» Task objective: Below are records; how many of their lines hold the string "previous"? Reply with nothing but the number.
Start of Input
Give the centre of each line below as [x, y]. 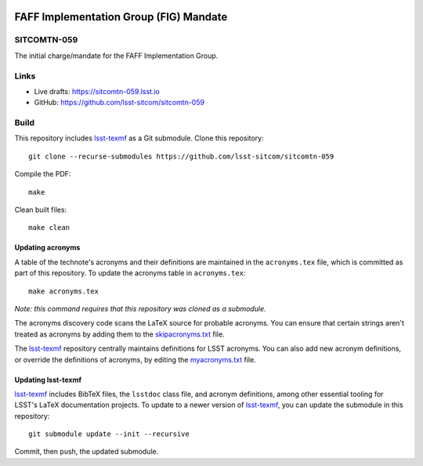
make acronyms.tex [64, 291]
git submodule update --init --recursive [109, 434]
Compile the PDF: [43, 174]
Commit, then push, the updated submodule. [87, 452]
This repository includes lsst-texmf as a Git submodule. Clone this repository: [139, 138]
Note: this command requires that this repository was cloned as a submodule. [140, 308]
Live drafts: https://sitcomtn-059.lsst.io [97, 91]
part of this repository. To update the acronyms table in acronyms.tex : [130, 273]
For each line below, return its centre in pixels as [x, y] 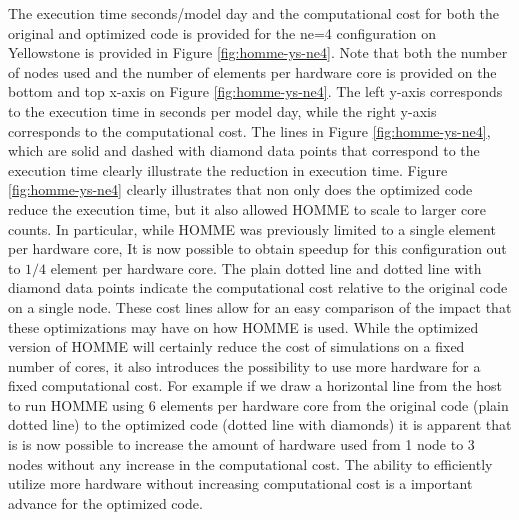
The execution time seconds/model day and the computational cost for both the [254, 13]
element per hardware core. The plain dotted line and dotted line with [266, 267]
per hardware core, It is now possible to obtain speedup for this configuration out [257, 248]
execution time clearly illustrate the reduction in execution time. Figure [228, 169]
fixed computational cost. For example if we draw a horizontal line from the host [255, 385]
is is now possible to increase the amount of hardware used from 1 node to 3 [241, 444]
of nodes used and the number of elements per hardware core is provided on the [252, 71]
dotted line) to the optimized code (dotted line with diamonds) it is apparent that [260, 424]
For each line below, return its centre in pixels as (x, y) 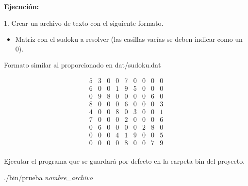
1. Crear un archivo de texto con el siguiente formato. (84, 23)
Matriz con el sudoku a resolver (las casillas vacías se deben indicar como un (129, 39)
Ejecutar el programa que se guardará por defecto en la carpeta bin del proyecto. (124, 161)
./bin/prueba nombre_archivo (48, 177)
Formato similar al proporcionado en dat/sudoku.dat (83, 65)
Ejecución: (22, 6)
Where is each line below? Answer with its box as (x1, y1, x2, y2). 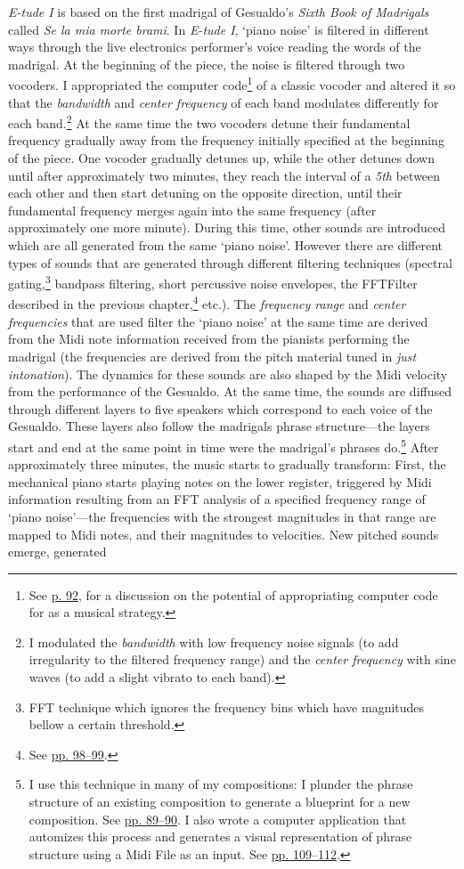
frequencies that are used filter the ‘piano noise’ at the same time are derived (8, 312, 428, 330)
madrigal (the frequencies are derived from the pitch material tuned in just (8, 346, 417, 365)
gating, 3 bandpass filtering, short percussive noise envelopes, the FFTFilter (8, 272, 418, 292)
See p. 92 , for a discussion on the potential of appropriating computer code (28, 585, 438, 604)
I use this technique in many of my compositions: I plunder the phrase (28, 775, 413, 793)
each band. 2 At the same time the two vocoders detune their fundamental (8, 111, 411, 132)
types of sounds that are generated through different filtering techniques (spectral (8, 253, 452, 272)
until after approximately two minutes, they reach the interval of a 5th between (8, 166, 441, 184)
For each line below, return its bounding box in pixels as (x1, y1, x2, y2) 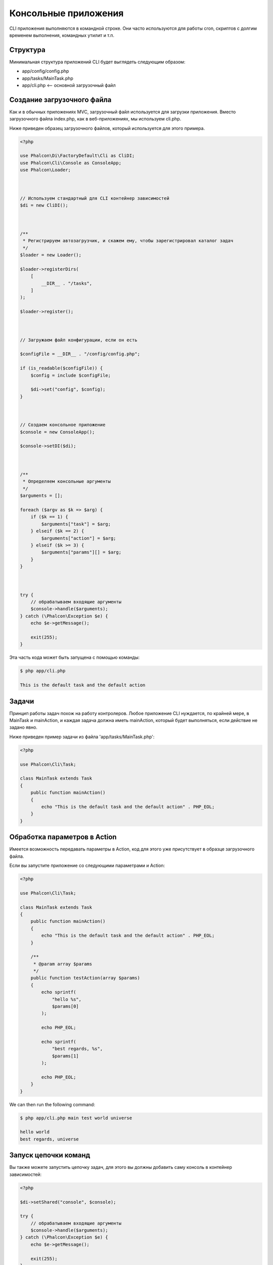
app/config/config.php (22, 68, 69, 74)
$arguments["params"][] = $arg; (41, 550, 121, 555)
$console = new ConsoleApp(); (20, 429, 95, 435)
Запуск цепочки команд (9, 1151, 90, 1160)
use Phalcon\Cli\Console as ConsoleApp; (20, 160, 121, 165)
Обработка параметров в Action (9, 833, 117, 841)
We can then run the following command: (9, 1101, 96, 1108)
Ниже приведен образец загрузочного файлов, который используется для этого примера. (9, 125, 205, 131)
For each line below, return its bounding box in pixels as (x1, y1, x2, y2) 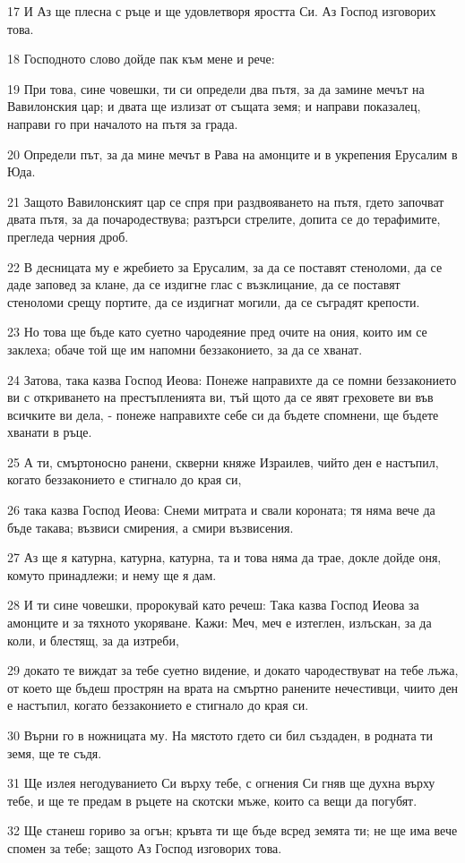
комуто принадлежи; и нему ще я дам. (7, 565, 217, 584)
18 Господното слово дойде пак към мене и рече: (7, 49, 275, 68)
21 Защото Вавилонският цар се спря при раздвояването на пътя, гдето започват (7, 192, 444, 210)
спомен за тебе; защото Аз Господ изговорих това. (7, 838, 282, 857)
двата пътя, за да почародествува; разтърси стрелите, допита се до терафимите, (7, 209, 441, 228)
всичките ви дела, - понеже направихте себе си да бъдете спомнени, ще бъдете (7, 405, 439, 423)
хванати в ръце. (7, 423, 92, 441)
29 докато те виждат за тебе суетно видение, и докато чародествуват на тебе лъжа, (7, 661, 459, 679)
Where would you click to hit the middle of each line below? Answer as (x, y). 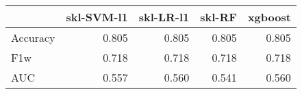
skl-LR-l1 (164, 17)
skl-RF (218, 17)
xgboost (269, 17)
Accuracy (33, 37)
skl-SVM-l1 (97, 17)
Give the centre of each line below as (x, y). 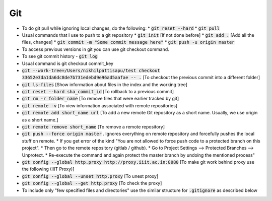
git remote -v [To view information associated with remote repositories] (100, 105)
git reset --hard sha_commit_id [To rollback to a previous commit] (98, 92)
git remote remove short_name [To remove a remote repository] (93, 127)
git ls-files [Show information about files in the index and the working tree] (105, 84)
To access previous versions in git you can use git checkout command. (95, 49)
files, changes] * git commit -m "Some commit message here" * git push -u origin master (128, 42)
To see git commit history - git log (60, 56)
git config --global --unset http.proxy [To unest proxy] (90, 176)
End of Input
» Answer area: 2